Underfixation being the greater problem, for animal research I tell everyone 24 
hours fixation. After 24 hours in clean formalin, Stop fixation by pouring off 
and transfer to 50% reagent alcohol. Using standard fixation and slow 
processing, repeatable near-perfect histology and IHC can be made w comparable 
staining in small biopsy and large samples alike. 

There is no right answer but kindly choose one method and teach that in your 
lab, better consistent than correct. IHC is antibody dependent and species 
dependent, and fixation dependent but IHC  is especially section dependent. 
Quite predictably excellent slides and excellent IHC can be made from tissues 
in almost every species given 24 hours fixation and overnight processing, the 
methods we first learned in school 30-40 years ago.
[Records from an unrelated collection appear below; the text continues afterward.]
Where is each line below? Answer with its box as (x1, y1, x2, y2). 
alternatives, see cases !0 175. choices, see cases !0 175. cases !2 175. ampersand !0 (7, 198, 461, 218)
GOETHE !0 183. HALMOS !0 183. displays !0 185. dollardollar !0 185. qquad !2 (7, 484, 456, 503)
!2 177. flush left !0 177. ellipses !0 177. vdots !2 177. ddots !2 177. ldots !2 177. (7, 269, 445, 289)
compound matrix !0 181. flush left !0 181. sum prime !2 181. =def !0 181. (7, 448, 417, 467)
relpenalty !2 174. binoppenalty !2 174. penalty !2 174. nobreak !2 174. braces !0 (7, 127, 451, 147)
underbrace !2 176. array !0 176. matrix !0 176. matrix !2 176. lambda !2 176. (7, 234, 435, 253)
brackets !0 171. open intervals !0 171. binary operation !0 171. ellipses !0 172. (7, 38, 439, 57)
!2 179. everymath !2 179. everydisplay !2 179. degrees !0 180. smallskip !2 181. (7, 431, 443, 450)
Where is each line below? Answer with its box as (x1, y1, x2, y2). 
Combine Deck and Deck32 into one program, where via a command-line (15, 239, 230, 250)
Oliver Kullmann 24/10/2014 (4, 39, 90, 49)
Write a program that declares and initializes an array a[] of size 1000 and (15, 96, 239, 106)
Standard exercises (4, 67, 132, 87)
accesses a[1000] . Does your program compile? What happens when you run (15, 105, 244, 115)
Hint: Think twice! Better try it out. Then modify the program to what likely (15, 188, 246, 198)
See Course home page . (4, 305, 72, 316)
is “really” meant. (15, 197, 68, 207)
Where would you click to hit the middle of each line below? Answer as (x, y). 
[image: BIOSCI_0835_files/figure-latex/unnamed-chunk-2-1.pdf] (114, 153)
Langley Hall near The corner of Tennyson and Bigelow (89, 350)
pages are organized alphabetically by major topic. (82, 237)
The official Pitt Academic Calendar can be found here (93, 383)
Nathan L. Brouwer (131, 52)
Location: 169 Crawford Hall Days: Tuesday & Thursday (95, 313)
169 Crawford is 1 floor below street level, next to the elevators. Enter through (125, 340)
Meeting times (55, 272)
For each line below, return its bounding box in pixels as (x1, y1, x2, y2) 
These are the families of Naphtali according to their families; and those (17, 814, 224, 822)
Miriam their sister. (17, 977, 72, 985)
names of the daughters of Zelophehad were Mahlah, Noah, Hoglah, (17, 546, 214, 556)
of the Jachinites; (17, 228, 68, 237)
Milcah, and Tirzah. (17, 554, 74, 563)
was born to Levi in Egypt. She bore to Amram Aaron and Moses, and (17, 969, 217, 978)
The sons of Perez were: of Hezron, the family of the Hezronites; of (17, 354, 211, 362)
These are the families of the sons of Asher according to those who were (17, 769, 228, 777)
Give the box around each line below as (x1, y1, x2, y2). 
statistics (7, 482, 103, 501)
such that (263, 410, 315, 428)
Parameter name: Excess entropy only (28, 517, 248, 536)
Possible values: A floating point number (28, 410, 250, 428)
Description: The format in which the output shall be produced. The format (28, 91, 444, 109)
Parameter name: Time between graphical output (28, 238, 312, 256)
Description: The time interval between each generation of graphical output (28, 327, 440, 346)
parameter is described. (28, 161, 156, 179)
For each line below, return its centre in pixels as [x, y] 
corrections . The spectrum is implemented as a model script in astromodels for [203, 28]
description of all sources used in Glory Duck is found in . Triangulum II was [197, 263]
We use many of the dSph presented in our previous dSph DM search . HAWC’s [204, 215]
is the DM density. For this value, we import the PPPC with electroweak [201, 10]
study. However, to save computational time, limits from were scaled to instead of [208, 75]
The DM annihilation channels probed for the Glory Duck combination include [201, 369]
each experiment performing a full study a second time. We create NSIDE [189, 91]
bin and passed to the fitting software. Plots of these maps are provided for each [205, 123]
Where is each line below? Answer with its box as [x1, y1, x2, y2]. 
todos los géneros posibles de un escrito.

For 2mm samples in human clinical testing using common antibodies, we can 
acceptably shorten this to minimum 8-12 hours fixation and rapid 2 hour 
processing using fresh reagents w a wee bit of heat. But in research what is 
gained by it? Underfixed tissue causes more spurious results than over 
fixation. 

In weird species, having weird collagens weird cells, weird antibodies and 
weird questions all confounding the microscopist who needs spurious results?
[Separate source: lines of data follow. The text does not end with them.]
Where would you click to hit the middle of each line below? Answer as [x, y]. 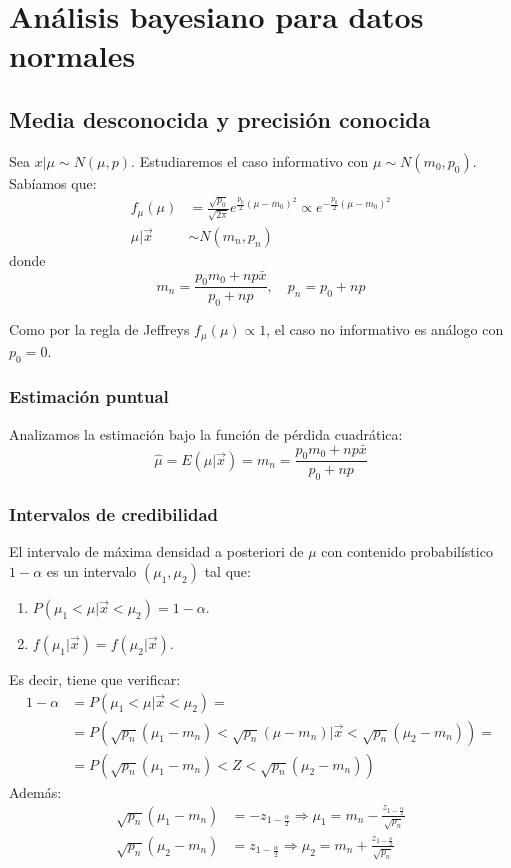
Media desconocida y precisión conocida [220, 118]
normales [72, 55]
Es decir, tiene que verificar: [95, 678]
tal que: [227, 570]
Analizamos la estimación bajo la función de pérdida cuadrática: [206, 433]
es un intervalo [91, 570]
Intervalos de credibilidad [114, 514]
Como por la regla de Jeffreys [99, 329]
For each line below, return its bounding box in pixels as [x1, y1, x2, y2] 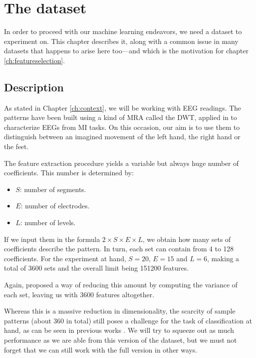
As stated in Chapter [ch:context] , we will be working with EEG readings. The [4, 102, 241, 113]
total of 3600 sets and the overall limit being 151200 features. [4, 263, 189, 273]
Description [4, 79, 64, 94]
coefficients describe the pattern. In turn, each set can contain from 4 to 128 [4, 243, 234, 254]
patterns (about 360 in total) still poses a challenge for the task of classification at [4, 315, 252, 325]
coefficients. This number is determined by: [4, 167, 134, 178]
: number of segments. [20, 184, 86, 194]
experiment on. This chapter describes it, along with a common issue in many [4, 36, 239, 46]
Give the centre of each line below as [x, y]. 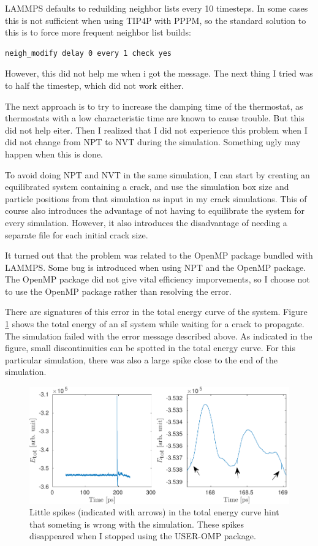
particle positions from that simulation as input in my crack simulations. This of [156, 198]
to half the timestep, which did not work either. [94, 85]
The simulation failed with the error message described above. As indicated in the [159, 336]
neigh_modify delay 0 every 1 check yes [89, 53]
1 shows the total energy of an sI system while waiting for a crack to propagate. [155, 324]
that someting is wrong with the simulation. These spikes [137, 524]
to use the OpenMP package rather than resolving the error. [118, 291]
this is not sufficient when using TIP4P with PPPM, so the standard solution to [156, 20]
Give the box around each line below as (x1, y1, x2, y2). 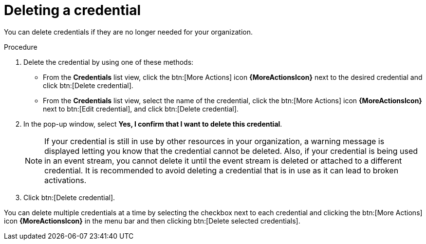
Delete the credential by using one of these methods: (23, 57, 194, 66)
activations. (44, 175, 87, 185)
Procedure (4, 42, 37, 51)
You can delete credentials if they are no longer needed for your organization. (4, 27, 253, 36)
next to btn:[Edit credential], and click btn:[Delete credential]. (43, 104, 239, 113)
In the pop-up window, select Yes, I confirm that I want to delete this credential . (23, 119, 282, 128)
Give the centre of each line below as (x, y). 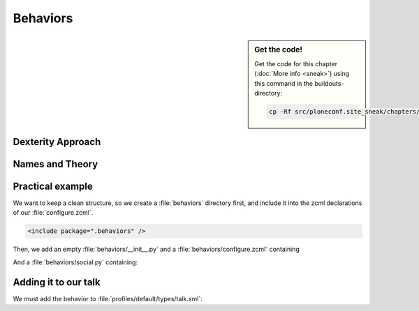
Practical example (53, 186)
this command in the (284, 83)
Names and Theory (56, 164)
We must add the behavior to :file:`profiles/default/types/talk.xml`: (108, 298)
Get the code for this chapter (296, 63)
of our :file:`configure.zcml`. (53, 213)
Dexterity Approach (57, 142)
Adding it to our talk (57, 282)
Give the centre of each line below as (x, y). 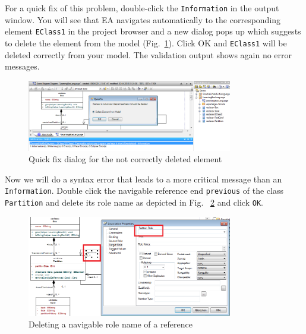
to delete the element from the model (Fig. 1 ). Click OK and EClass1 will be (146, 42)
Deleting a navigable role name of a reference (111, 324)
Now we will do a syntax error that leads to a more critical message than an (143, 179)
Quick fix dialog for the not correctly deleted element (125, 159)
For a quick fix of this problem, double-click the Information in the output (142, 8)
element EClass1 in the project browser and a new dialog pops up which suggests (153, 31)
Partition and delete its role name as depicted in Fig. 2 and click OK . (134, 202)
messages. (22, 66)
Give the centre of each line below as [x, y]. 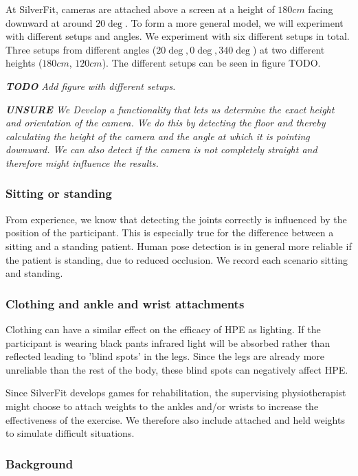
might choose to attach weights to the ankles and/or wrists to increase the [162, 406]
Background [40, 463]
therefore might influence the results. [82, 162]
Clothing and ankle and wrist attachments [125, 303]
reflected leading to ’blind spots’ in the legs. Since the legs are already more [165, 356]
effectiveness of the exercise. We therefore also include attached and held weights [175, 419]
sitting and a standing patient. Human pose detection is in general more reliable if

In research studies w IHC endpoints  and morphometric work, we found results 
improved by stopping fixation at 24 hours, transferring the whole batch to 50% 
alcohol and then slow 12H to 20H processing wo heat.  For really large slices 
processed in teabags or even toenails, an extended 16-20H processing can be 
useful. Adding more time in paraffin and xylene to the 12 hour.  
Counterintuitive in the era of rapid processing schedules, but slow processing 
produces consistent IHC results between small biopsy and large samples.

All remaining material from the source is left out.